• _Exercise details_: Say how many of the lines below hold "como", writing the number and nothing more.

Records from a collection
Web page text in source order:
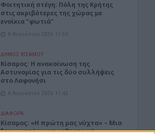
Φοιτητική στέγη: Πόλη της Κρήτης
στις ακριβότερες της χώρας με
ενοίκια “φωτιά”
8 Αυγούστου 2026 11:53
ΔΉΜΟΣ ΚΙΣΆΜΟΥ
Κίσαμος: Η ανακοίνωση της
Αστυνομίας για τις δύο συλλήψεις
στο Λαφονήσι
8 Αυγούστου 2026 11:42
ΔΙΆΦΟΡΑ
Κίσαμος: «Η πρώτη μας νύχτα» – Μια
ξεχωριστή μουσικοθεατρική
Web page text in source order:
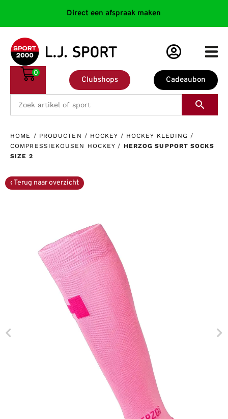
Direct een afspraak maken
Cadeaubon
Clubshops
0
HOME / PRODUCTEN / HOCKEY / HOCKEY KLEDING /
COMPRESSIEKOUSEN HOCKEY / HERZOG SUPPORT SOCKS
SIZE 2
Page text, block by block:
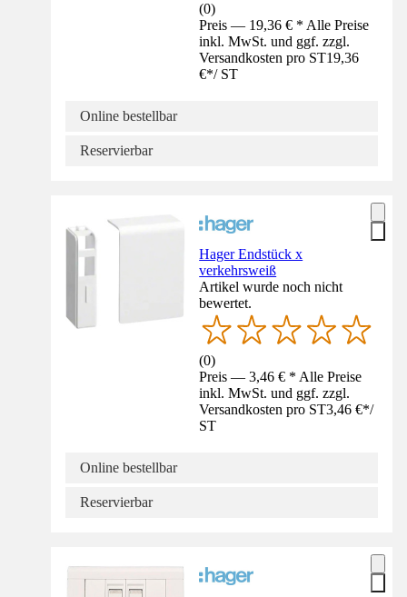
(0)
Preis — 19,36 € * Alle Preise
inkl. MwSt. und ggf. zzgl.
Versandkosten pro ST19,36
€*/ ST
Online bestellbar
Reservierbar
Hager Endstück x
verkehrsweiß
Artikel wurde noch nicht
bewertet.
(0)
Preis — 3,46 € * Alle Preise
inkl. MwSt. und ggf. zzgl.
Versandkosten pro ST3,46 €*/
ST
Online bestellbar
Reservierbar
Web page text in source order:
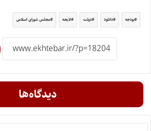
بودجه دانلود دولت لایحه مجلس شورای اسلامی
دیدگاه‌ها
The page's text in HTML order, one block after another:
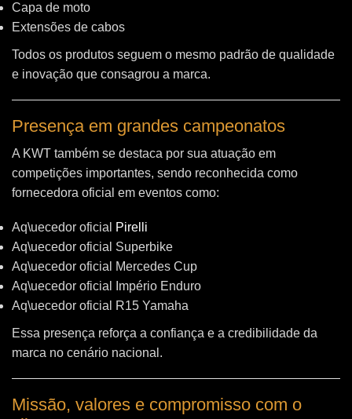
Capa de moto
Extensões de cabos
Todos os produtos seguem o mesmo padrão de qualidade
e inovação que consagrou a marca.
Presença em grandes campeonatos
A KWT também se destaca por sua atuação em
competições importantes, sendo reconhecida como
fornecedora oficial em eventos como:
Aq\uecedor oficial
Pirelli
Aq\uecedor oficial Superbike
Aq\uecedor oficial Mercedes Cup
Aq\uecedor oficial Império Enduro
Aq\uecedor oficial R15 Yamaha
Essa presença reforça a confiança e a credibilidade da
marca no cenário nacional.
Missão, valores e compromisso com o
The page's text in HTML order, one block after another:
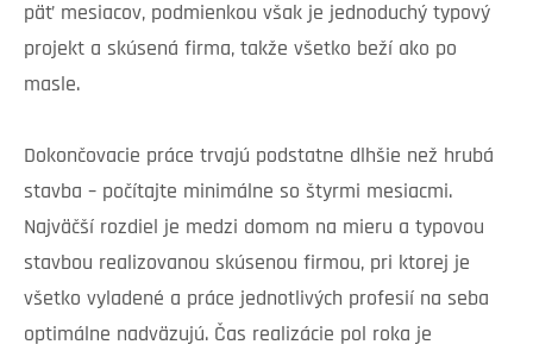
päť mesiacov, podmienkou však je jednoduchý typový
projekt a skúsená firma, takže všetko beží ako po
masle.
Dokončovacie práce trvajú podstatne dlhšie než hrubá
stavba – počítajte minimálne so štyrmi mesiacmi.
Najväčší rozdiel je medzi domom na mieru a typovou
stavbou realizovanou skúsenou firmou, pri ktorej je
všetko vyladené a práce jednotlivých profesií na seba
optimálne nadväzujú. Čas realizácie pol roka je
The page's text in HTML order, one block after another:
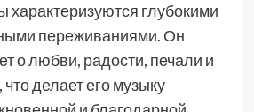
характеризуются глубокими
переживаниями. Он
о любви, радости, печали и
что делает его музыку
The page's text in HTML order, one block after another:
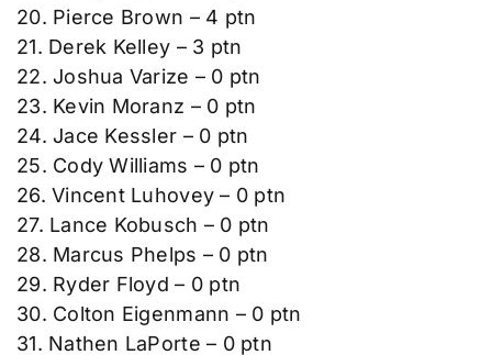
20. Pierce Brown – 4 ptn
21. Derek Kelley – 3 ptn
22. Joshua Varize – 0 ptn
23. Kevin Moranz – 0 ptn
24. Jace Kessler – 0 ptn
25. Cody Williams – 0 ptn
26. Vincent Luhovey – 0 ptn
27. Lance Kobusch – 0 ptn
28. Marcus Phelps – 0 ptn
29. Ryder Floyd – 0 ptn
30. Colton Eigenmann – 0 ptn
31. Nathen LaPorte – 0 ptn
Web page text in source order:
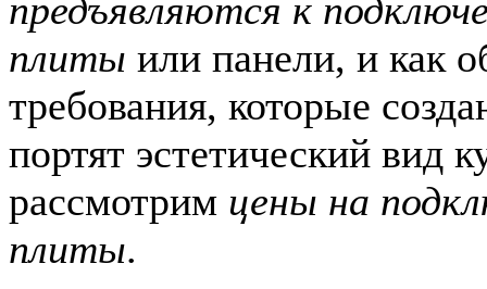
предъявляются к
плиты или панели, и как
требования, которые
портят эстетический вид
рассмотрим цены на
плиты.
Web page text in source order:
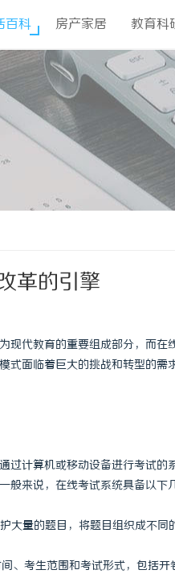
百科 房产家居 教育科
革的引擎
现代教育的重要组成部分，而
式面临着巨大的挑战和转型的需
过计算机或移动设备进行考试
般来说，在线考试系统具备以下
大量的题目，将题目组织成不同
、考生范围和考试形式，包括开
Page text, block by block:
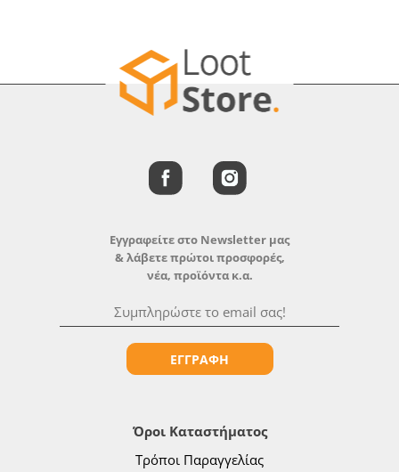
Όροι Καταστήματος
Τρόποι Παραγγελίας
Εγγραφείτε στο Newsletter μας
& λάβετε πρώτοι προσφορές,
νέα, προϊόντα κ.α.
ΕΓΓΡΑΦΗ
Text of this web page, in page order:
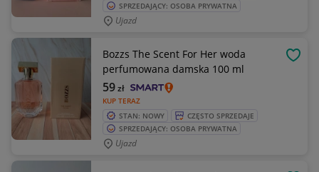
SPRZEDAJĄCY: OSOBA PRYWATNA
Ujazd
Bozzs The Scent For Her woda
perfumowana damska 100 ml
KUP TERAZ
59zł
STAN: NOWY
CZĘSTO SPRZEDAJE
SPRZEDAJĄCY: OSOBA PRYWATNA
Ujazd
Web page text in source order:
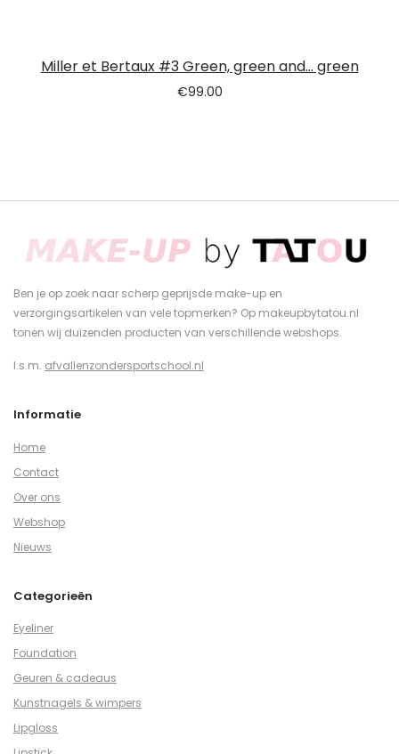
Miller et Bertaux #3 Green, green and… green
€99.00
Ben je op zoek naar scherp geprijsde make-up en
verzorgingsartikelen van vele topmerken? Op makeupbytatou.nl
tonen wij duizenden producten van verschillende webshops.
I.s.m. afvallenzondersportschool.nl
Informatie
Home
Contact
Over ons
Webshop
Nieuws
Categorieën
Eyeliner
Foundation
Geuren & cadeaus
Kunstnagels & wimpers
Lipgloss
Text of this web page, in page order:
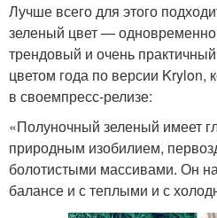
Лучше всего для этого
зеленый цвет —
трендовый и очень
цветом года по версии Krylon,
в своемпресс-релизе:
«Полуночный зеленый имеет
природным изобилием,
болотистыми массивами. Он
балансе и с теплыми и с
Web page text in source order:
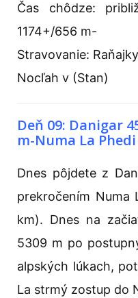
Čas chôdze:
1174+/656 m-
Stravovanie:
Nocľah v (Stan)
Deň 09: Danigar
m-Numa La Phedi
Dnes pôjdete z
prekročením Numa
km). Dnes na
5309 m po
alpských lúkach,
La strmý zostup do
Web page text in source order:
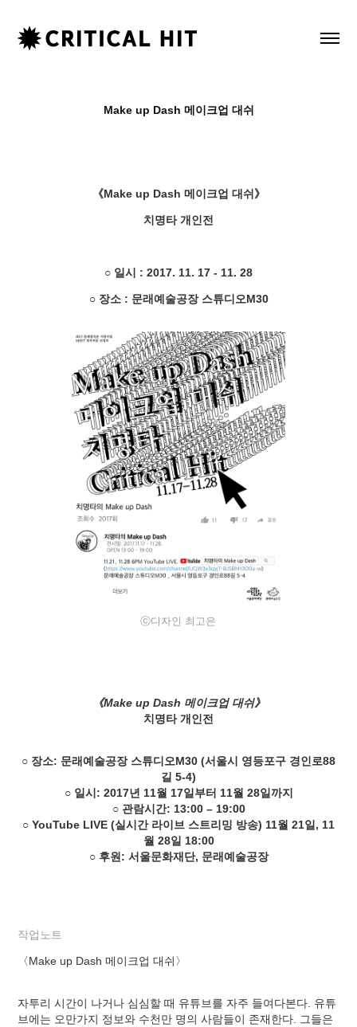
Make up Dash 메이크업 대쉬
《Make up Dash 메이크업 대쉬》
치명타 개인전
○ 일시 : 2017. 11. 17 - 11. 28
○ 장소 : 문래예술공장 스튜디오M30
ⓒ디자인 최고은
《Make up Dash 메이크업 대쉬》
치명타 개인전
○ 장소: 문래예술공장 스튜디오M30 (서울시 영등포구 경인로88
길 5-4)
○ 일시: 2017년 11월 17일부터 11월 28일까지
○ 관람시간: 13:00 – 19:00
○ YouTube LIVE (실시간 라이브 스트리밍 방송) 11월 21일, 11
월 28일 18:00
○ 후원: 서울문화재단, 문래예술공장
작업노트
〈Make up Dash 메이크업 대쉬〉
자투리 시간이 나거나 심심할 때 유튜브를 자주 들여다본다. 유튜
브에는 오만가지 정보와 수천만 명의 사람들이 존재한다. 그들은
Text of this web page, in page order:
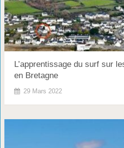
L’apprentissage du surf sur
en Bretagne
29 Mars 2022
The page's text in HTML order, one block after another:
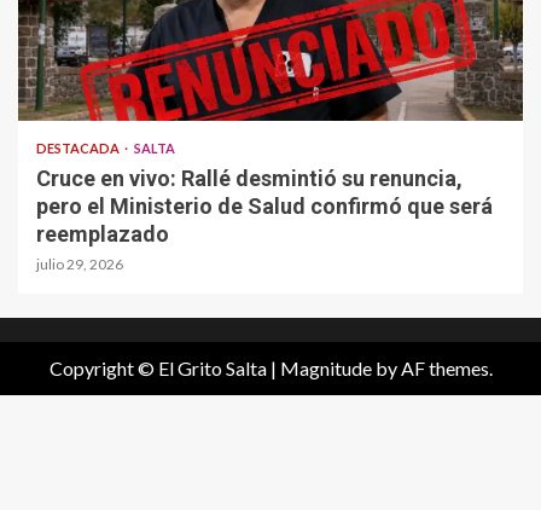
DESTACADA SALTA
Cruce en vivo: Rallé desmintió su renuncia,
pero el Ministerio de Salud confirmó que será
reemplazado
julio 29, 2026
Copyright © El Grito Salta | Magnitudeby AF themes.
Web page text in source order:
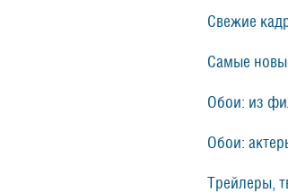
Свежие
Самые
Обои: из
Обои:
Трейлеры,
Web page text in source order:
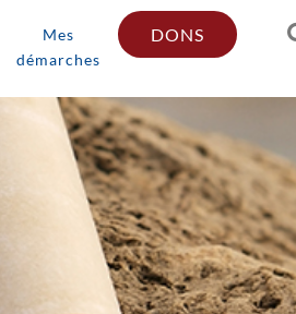
Mes
démarches
DONS
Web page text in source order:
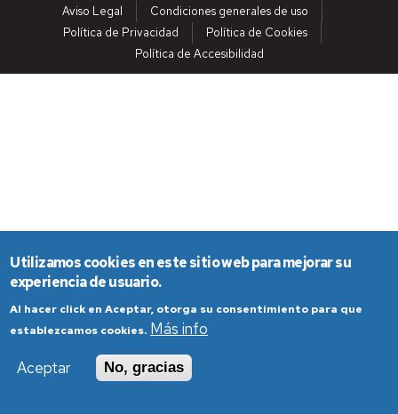
Aviso Legal
Condiciones generales de uso
Política de Privacidad
Política de Cookies
Política de Accesibilidad
Utilizamos cookies en este sitio web para mejorar su
experiencia de usuario.
Al hacer click en Aceptar, otorga su consentimiento para que
establezcamos cookies. Más info
Aceptar
No, gracias
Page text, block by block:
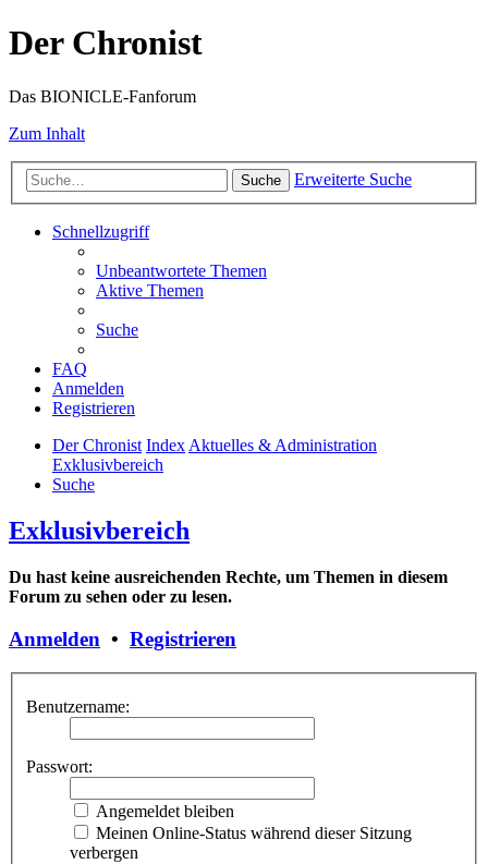
Der Chronist
Das BIONICLE-Fanforum
Zum Inhalt
Suche Erweiterte Suche
Schnellzugriff
Unbeantwortete Themen
Aktive Themen
Suche
FAQ
Anmelden
Registrieren
Der Chronist IndexAktuelles & Administration
Exklusivbereich
Suche
Exklusivbereich
Du hast keine ausreichenden Rechte, um Themen in diesem
Forum zu sehen oder zu lesen.
Anmelden • Registrieren
Benutzername:
Passwort:
Angemeldet bleiben
Meinen Online-Status während dieser Sitzung
verbergen
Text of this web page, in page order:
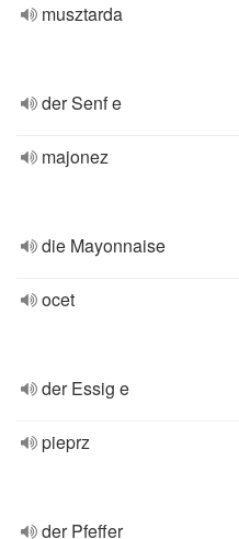
musztarda
der Senf e
majonez
die Mayonnaise
ocet
der Essig e
pieprz
der Pfeffer
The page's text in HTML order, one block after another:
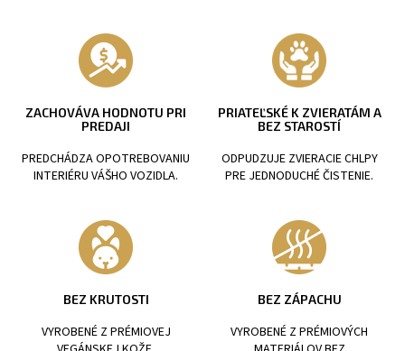
ZACHOVÁVA HODNOTU PRI
PREDAJI
PREDCHÁDZA OPOTREBOVANIU
INTERIÉRU VÁŠHO VOZIDLA.
PRIATEĽSKÉ K ZVIERATÁM A
BEZ STAROSTÍ
ODPUDZUJE ZVIERACIE CHLPY
PRE JEDNODUCHÉ ČISTENIE.
BEZ KRUTOSTI
VYROBENÉ Z PRÉMIOVEJ
BEZ ZÁPACHU
VYROBENÉ Z PRÉMIOVÝCH
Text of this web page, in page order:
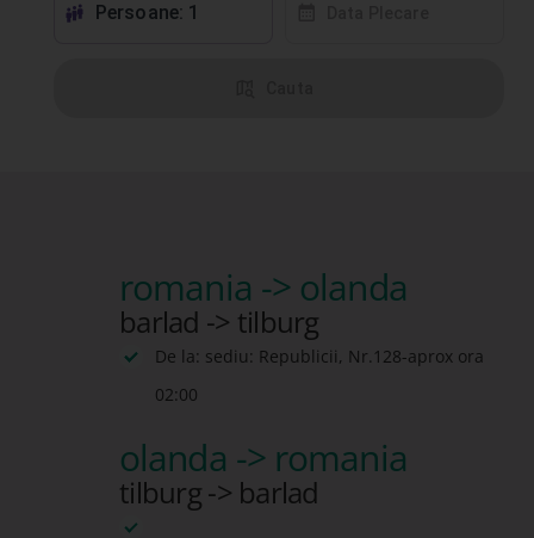
󱕱 Persoane: 1
romania -> olanda
barlad -> tilburg
De la: sediu: Republicii, Nr.128-aprox ora
02:00
olanda -> romania
tilburg -> barlad
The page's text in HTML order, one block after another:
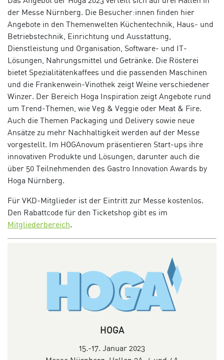
der Messe Nürnberg. Die Besucher:innen finden hier
Angebote in den Themenwelten Küchentechnik, Haus- und
Betriebstechnik, Einrichtung und Ausstattung,
Dienstleistung und Organisation, Software- und IT-
Lösungen, Nahrungsmittel und Getränke. Die Rösterei
bietet Spezialitätenkaffees und die passenden Maschinen
und die Frankenwein-Vinothek zeigt Weine verschiedener
Winzer. Der Bereich Hoga Inspiration zeigt Angebote rund
um Trend-Themen, wie Veg & Veggie oder Meat & Fire.
Auch die Themen Packaging und Delivery sowie neue
Ansätze zu mehr Nachhaltigkeit werden auf der Messe
vorgestellt. Im HOGAnovum präsentieren Start-ups ihre
innovativen Produkte und Lösungen, darunter auch die
über 50 Teilnehmenden des Gastro Innovation Awards by
Hoga Nürnberg.
Für VKD-Mitglieder ist der Eintritt zur Messe kostenlos.
Den Rabattcode für den Ticketshop gibt es im
Mitgliederbereich.
HOGA
15.-17. Januar 2023
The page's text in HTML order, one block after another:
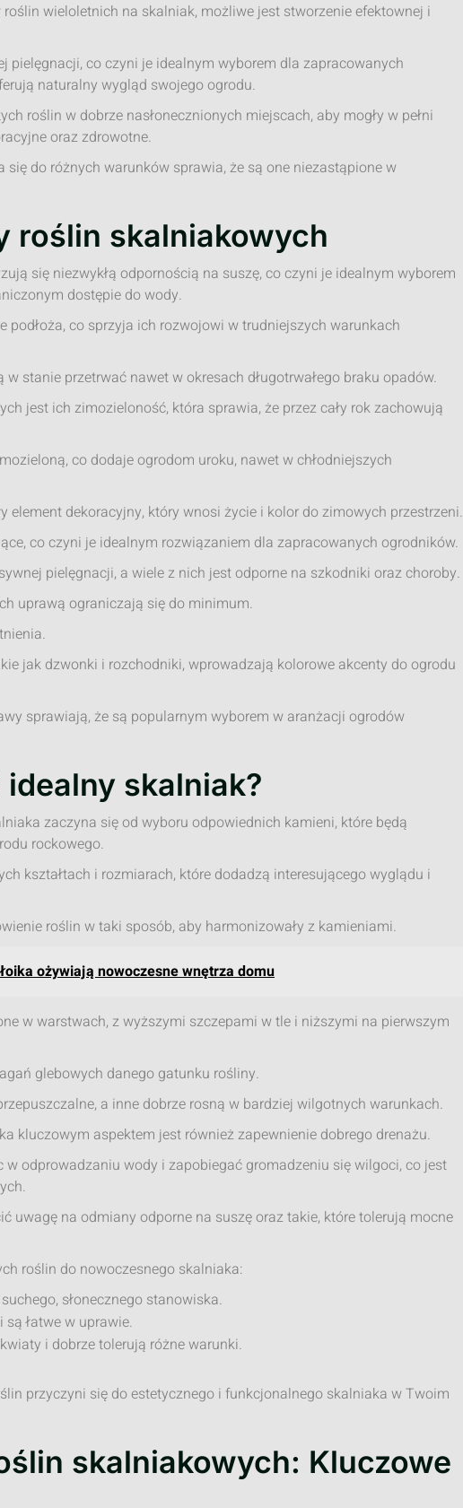
wieloletnich na skalniak, możliwe jest stworzenie efektownej i
pielęgnacji, co czyni je idealnym wyborem dla zapracowanych
naturalny wygląd swojego ogrodu.
roślin w dobrze nasłonecznionych miejscach, aby mogły w pełni
oraz zdrowotne.
do różnych warunków sprawia, że są one niezastąpione w
roślin skalniakowych
się niezwykłą odpornością na suszę, co czyni je idealnym wyborem
dostępie do wody.
podłoża, co sprzyja ich rozwojowi w trudniejszych warunkach
stanie przetrwać nawet w okresach długotrwałego braku opadów.
jest ich zimozieloność, która sprawia, że przez cały rok zachowują
co dodaje ogrodom uroku, nawet w chłodniejszych
element dekoracyjny, który wnosi życie i kolor do zimowych przestrzeni.
co czyni je idealnym rozwiązaniem dla zapracowanych ogrodników.
pielęgnacji, a wiele z nich jest odporne na szkodniki oraz choroby.
uprawą ograniczają się do minimum.
jak dzwonki i rozchodniki, wprowadzają kolorowe akcenty do ogrodu
sprawiają, że są popularnym wyborem w aranżacji ogrodów
skalniak?
zaczyna się od wyboru odpowiednich kamieni, które będą
rockowego.
kształtach i rozmiarach, które dodadzą interesującego wyglądu i
roślin w taki sposób, aby harmonizowały z kamieniami.
ożywiają nowoczesne wnętrza domu
w warstwach, z wyższymi szczepami w tle i niższymi na pierwszym
glebowych danego gatunku rośliny.
a inne dobrze rosną w bardziej wilgotnych warunkach.
kluczowym aspektem jest również zapewnienie dobrego drenażu.
odprowadzaniu wody i zapobiegać gromadzeniu się wilgoci, co jest
uwagę na odmiany odporne na suszę oraz takie, które tolerują mocne
roślin do nowoczesnego skalniaka:
słonecznego stanowiska.
łatwe w uprawie.
i dobrze tolerują różne warunki.
przyczyni się do estetycznego i funkcjonalnego skalniaka w Twoim
skalniakowych: Kluczowe
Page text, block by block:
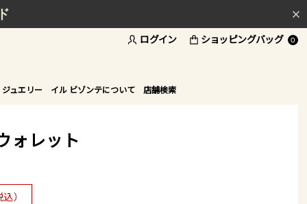
ログイン ショッピングバッグ 0
ュエリー イル ビゾンテについて 店舗検索
ォレット
）

• _Task solution_: 2